======== The input

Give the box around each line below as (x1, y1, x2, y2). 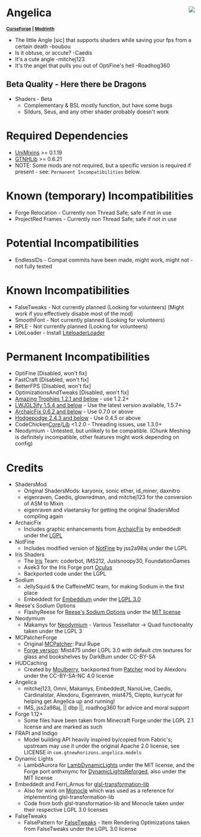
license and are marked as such (23, 724, 103, 731)
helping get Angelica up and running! (23, 698, 115, 705)
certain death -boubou (14, 43, 71, 50)
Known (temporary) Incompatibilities (6, 189, 194, 202)
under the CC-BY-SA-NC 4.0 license (23, 672, 114, 680)
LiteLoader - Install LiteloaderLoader (14, 329, 105, 336)
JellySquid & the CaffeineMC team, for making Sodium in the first (23, 583, 184, 590)
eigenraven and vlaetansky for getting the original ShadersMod (23, 506, 179, 513)
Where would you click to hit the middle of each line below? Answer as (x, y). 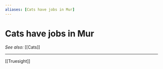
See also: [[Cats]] (23, 47)
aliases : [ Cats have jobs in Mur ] (40, 9)
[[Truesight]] (18, 61)
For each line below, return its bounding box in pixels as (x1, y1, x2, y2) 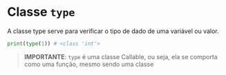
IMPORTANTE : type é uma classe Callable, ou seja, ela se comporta (23, 52, 218, 61)
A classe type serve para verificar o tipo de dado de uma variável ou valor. (7, 27, 219, 35)
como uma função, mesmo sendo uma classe (23, 60, 154, 68)
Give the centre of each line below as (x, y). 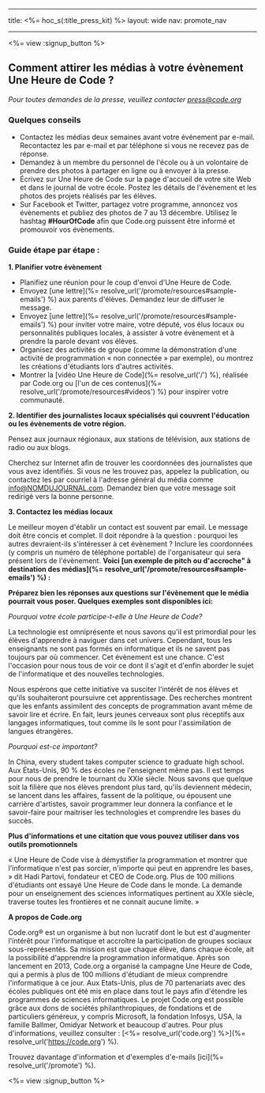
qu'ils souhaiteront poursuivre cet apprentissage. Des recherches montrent (130, 698)
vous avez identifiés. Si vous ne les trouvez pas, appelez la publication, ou (129, 471)
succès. (21, 821)
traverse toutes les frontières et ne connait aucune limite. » (104, 902)
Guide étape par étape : (54, 250)
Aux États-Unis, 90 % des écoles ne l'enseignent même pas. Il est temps (126, 770)
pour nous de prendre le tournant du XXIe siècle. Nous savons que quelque (131, 779)
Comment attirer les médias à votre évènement (126, 68)
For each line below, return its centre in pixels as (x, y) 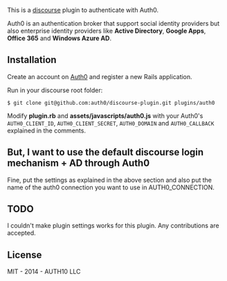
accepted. (21, 233)
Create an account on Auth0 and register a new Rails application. (100, 76)
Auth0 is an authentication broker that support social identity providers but (113, 23)
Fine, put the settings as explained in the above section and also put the (110, 180)
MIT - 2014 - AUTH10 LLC (44, 272)
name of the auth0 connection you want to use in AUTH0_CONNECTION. (111, 187)
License (25, 255)
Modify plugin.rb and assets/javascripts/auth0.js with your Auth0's (105, 116)
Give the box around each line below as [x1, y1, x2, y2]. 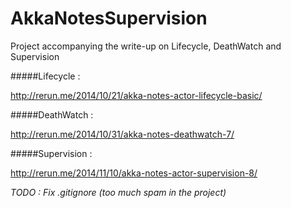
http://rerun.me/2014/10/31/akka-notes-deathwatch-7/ [10, 128, 235, 140]
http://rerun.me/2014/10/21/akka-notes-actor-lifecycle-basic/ [10, 89, 263, 101]
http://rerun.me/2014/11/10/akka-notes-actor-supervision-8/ [10, 167, 258, 179]
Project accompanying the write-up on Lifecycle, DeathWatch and [10, 40, 282, 52]
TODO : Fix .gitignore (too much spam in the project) [10, 186, 227, 198]
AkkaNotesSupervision [10, 7, 208, 30]
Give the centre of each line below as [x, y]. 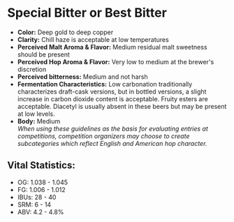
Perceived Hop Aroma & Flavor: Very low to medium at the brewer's [116, 61]
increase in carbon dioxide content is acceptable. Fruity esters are [112, 98]
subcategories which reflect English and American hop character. [112, 143]
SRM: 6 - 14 [34, 205]
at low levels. [36, 114]
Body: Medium [39, 121]
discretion [32, 69]
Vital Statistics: [41, 165]
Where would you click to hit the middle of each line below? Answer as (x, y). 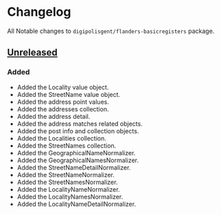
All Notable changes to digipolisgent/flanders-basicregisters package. (111, 31)
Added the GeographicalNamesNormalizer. (78, 160)
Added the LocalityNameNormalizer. (68, 189)
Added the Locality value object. (63, 87)
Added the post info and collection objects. (78, 131)
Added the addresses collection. (63, 109)
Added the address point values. (63, 102)
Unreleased (33, 53)
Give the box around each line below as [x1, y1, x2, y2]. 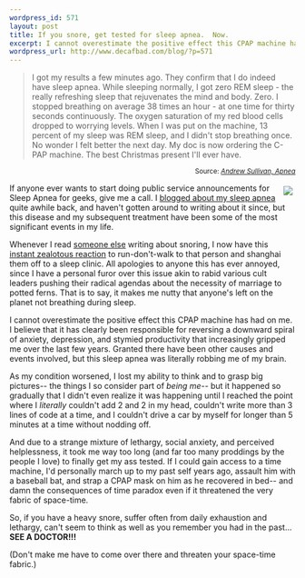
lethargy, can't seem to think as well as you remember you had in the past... [9, 522, 292, 533]
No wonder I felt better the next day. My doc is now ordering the [31, 140, 272, 151]
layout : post [9, 22, 59, 31]
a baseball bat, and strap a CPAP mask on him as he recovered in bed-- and [9, 475, 293, 486]
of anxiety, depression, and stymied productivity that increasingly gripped [9, 334, 286, 345]
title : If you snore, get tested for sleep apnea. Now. [9, 30, 230, 39]
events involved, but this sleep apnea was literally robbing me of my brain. [9, 354, 287, 364]
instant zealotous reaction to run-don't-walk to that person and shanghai [9, 249, 281, 260]
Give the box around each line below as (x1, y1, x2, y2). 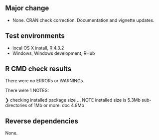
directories (5, 102, 27, 109)
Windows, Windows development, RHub (12, 50, 95, 56)
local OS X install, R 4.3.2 (12, 45, 64, 51)
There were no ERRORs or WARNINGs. (5, 78, 85, 84)
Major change (5, 4, 49, 12)
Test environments (5, 32, 65, 40)
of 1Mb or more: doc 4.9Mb (28, 102, 85, 109)
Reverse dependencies (5, 117, 78, 125)
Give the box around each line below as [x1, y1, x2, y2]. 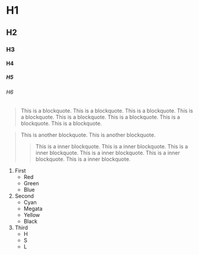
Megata [23, 205, 43, 212]
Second [14, 192, 34, 200]
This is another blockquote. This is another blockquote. [20, 131, 156, 138]
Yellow [23, 211, 40, 218]
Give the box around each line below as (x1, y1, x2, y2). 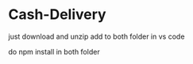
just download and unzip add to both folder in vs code (8, 32, 185, 41)
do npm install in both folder (8, 47, 101, 56)
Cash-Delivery (8, 6, 106, 24)
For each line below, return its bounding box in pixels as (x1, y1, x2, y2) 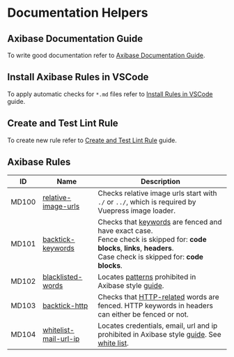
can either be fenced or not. (97, 310, 189, 319)
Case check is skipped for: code (97, 252, 204, 262)
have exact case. (97, 226, 153, 236)
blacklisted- (42, 272, 83, 282)
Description (140, 176, 181, 186)
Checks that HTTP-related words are (97, 292, 219, 302)
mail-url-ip (42, 334, 80, 344)
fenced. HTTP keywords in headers (97, 301, 214, 311)
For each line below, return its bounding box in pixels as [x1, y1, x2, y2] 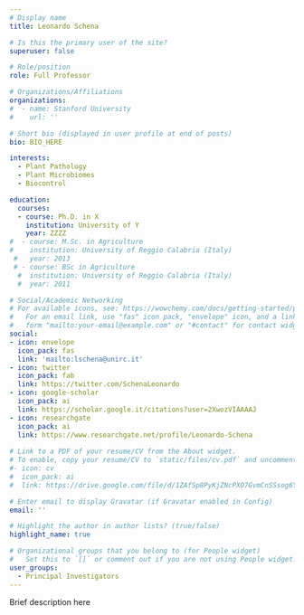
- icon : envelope [9, 337, 75, 346]
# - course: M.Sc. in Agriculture [9, 237, 144, 247]
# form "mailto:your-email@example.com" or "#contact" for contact [9, 321, 278, 330]
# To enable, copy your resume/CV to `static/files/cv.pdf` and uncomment [9, 456, 298, 465]
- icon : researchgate [9, 413, 91, 422]
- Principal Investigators [17, 572, 119, 581]
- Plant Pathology [17, 162, 88, 172]
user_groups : [9, 563, 59, 572]
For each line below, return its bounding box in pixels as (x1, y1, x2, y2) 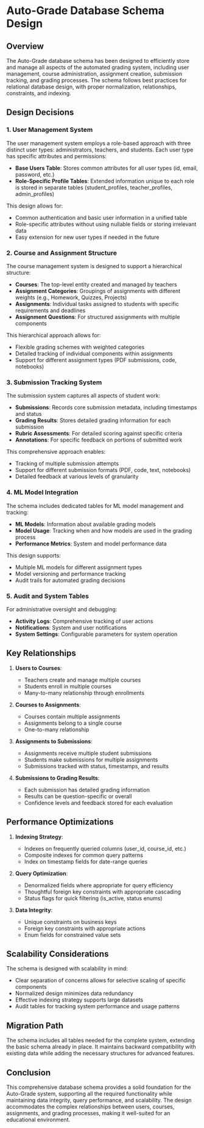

================

* [The problem]
Although the entries contain pictures, copy everything else in them exactly.

* [Answer to this task]
Give the box around each line below as (x1, y1, x2, y2). 
license and are marked as such (23, 724, 103, 731)
helping get Angelica up and running! (23, 698, 115, 705)
certain death -boubou (14, 43, 71, 50)
Known (temporary) Incompatibilities (6, 189, 194, 202)
under the CC-BY-SA-NC 4.0 license (23, 672, 114, 680)
LiteLoader - Install LiteloaderLoader (14, 329, 105, 336)
JellySquid & the CaffeineMC team, for making Sodium in the first (23, 583, 184, 590)
eigenraven and vlaetansky for getting the original ShadersMod (23, 506, 179, 513)
Where would you click to hit the middle of each line below? Answer as (x, y). 
See also: [[Cats]] (23, 47)
aliases : [ Cats have jobs in Mur ] (40, 9)
[[Truesight]] (18, 61)
For each line below, return its bounding box in pixels as (x1, y1, x2, y2) 
IMPORTANTE : type é uma classe Callable, ou seja, ela se comporta (23, 52, 218, 61)
A classe type serve para verificar o tipo de dado de uma variável ou valor. (7, 27, 219, 35)
como uma função, mesmo sendo uma classe (23, 60, 154, 68)
Give the centre of each line below as (x, y). 
qu'ils souhaiteront poursuivre cet apprentissage. Des recherches montrent (130, 698)
vous avez identifiés. Si vous ne les trouvez pas, appelez la publication, ou (129, 471)
succès. (21, 821)
traverse toutes les frontières et ne connait aucune limite. » (104, 902)
Guide étape par étape : (54, 250)
Aux États-Unis, 90 % des écoles ne l'enseignent même pas. Il est temps (126, 770)
pour nous de prendre le tournant du XXIe siècle. Nous savons que quelque (131, 779)
Comment attirer les médias à votre évènement (126, 68)
For each line below, return its centre in pixels as (x, y) 
accepted. (21, 233)
Create an account on Auth0 and register a new Rails application. (100, 76)
Auth0 is an authentication broker that support social identity providers but (113, 23)
Fine, put the settings as explained in the above section and also put the (110, 180)
MIT - 2014 - AUTH10 LLC (44, 272)
name of the auth0 connection you want to use in AUTH0_CONNECTION. (111, 187)
License (25, 255)
Modify plugin.rb and assets/javascripts/auth0.js with your Auth0's (105, 116)
Give the box around each line below as [x1, y1, x2, y2]. 
http://rerun.me/2014/10/31/akka-notes-deathwatch-7/ [10, 128, 235, 140]
http://rerun.me/2014/10/21/akka-notes-actor-lifecycle-basic/ [10, 89, 263, 101]
http://rerun.me/2014/11/10/akka-notes-actor-supervision-8/ [10, 167, 258, 179]
Project accompanying the write-up on Lifecycle, DeathWatch and [10, 40, 282, 52]
TODO : Fix .gitignore (too much spam in the project) [10, 186, 227, 198]
AkkaNotesSupervision [10, 7, 208, 30]
Give the centre of each line below as [x, y]. 
Perceived Hop Aroma & Flavor: Very low to medium at the brewer's [116, 61]
increase in carbon dioxide content is acceptable. Fruity esters are [112, 98]
subcategories which reflect English and American hop character. [112, 143]
SRM: 6 - 14 [34, 205]
at low levels. [36, 114]
Body: Medium [39, 121]
discretion [32, 69]
Vital Statistics: [41, 165]
Where would you click to hit the middle of each line below? Answer as (x, y). 
All Notable changes to digipolisgent/flanders-basicregisters package. (111, 31)
Added the GeographicalNamesNormalizer. (78, 160)
Added the LocalityNameNormalizer. (68, 189)
Added the Locality value object. (63, 87)
Added the post info and collection objects. (78, 131)
Added the addresses collection. (63, 109)
Added the address point values. (63, 102)
Unreleased (33, 53)
Give the box around each line below as [x1, y1, x2, y2]. 
lethargy, can't seem to think as well as you remember you had in the past... [9, 522, 292, 533]
No wonder I felt better the next day. My doc is now ordering the [31, 140, 272, 151]
layout : post [9, 22, 59, 31]
a baseball bat, and strap a CPAP mask on him as he recovered in bed-- and [9, 475, 293, 486]
of anxiety, depression, and stymied productivity that increasingly gripped [9, 334, 286, 345]
title : If you snore, get tested for sleep apnea. Now. [9, 30, 230, 39]
events involved, but this sleep apnea was literally robbing me of my brain. [9, 354, 287, 364]
instant zealotous reaction to run-don't-walk to that person and shanghai [9, 249, 281, 260]
Give the box around each line below as (x1, y1, x2, y2). 
directories (5, 102, 27, 109)
Windows, Windows development, RHub (12, 50, 95, 56)
local OS X install, R 4.3.2 (12, 45, 64, 51)
There were no ERRORs or WARNINGs. (5, 78, 85, 84)
Major change (5, 4, 49, 12)
Test environments (5, 32, 65, 40)
of 1Mb or more: doc 4.9Mb (28, 102, 85, 109)
Reverse dependencies (5, 117, 78, 125)
Give the box around each line below as [x1, y1, x2, y2]. 
Megata [23, 205, 43, 212]
Second [14, 192, 34, 200]
This is another blockquote. This is another blockquote. [20, 131, 156, 138]
Yellow [23, 211, 40, 218]
Give the box around each line below as (x1, y1, x2, y2). 
just download and unzip add to both folder in vs code (8, 32, 185, 41)
do npm install in both folder (8, 47, 101, 56)
Cash-Delivery (8, 6, 106, 24)
For each line below, return its bounding box in pixels as (x1, y1, x2, y2) 
can either be fenced or not. (97, 310, 189, 319)
Case check is skipped for: code (97, 252, 204, 262)
have exact case. (97, 226, 153, 236)
blacklisted- (42, 272, 83, 282)
Description (140, 176, 181, 186)
Checks that HTTP-related words are (97, 292, 219, 302)
mail-url-ip (42, 334, 80, 344)
fenced. HTTP keywords in headers (97, 301, 214, 311)
For each line below, return its bounding box in pixels as [x1, y1, x2, y2] 
- icon : envelope [9, 337, 75, 346]
# - course: M.Sc. in Agriculture [9, 237, 144, 247]
# form "mailto:your-email@example.com" or "#contact" for contact [9, 321, 278, 330]
# To enable, copy your resume/CV to `static/files/cv.pdf` and uncomment [9, 456, 298, 465]
- icon : researchgate [9, 413, 91, 422]
- Principal Investigators [17, 572, 119, 581]
- Plant Pathology [17, 162, 88, 172]
user_groups : [9, 563, 59, 572]
For each line below, return its bounding box in pixels as (x1, y1, x2, y2) 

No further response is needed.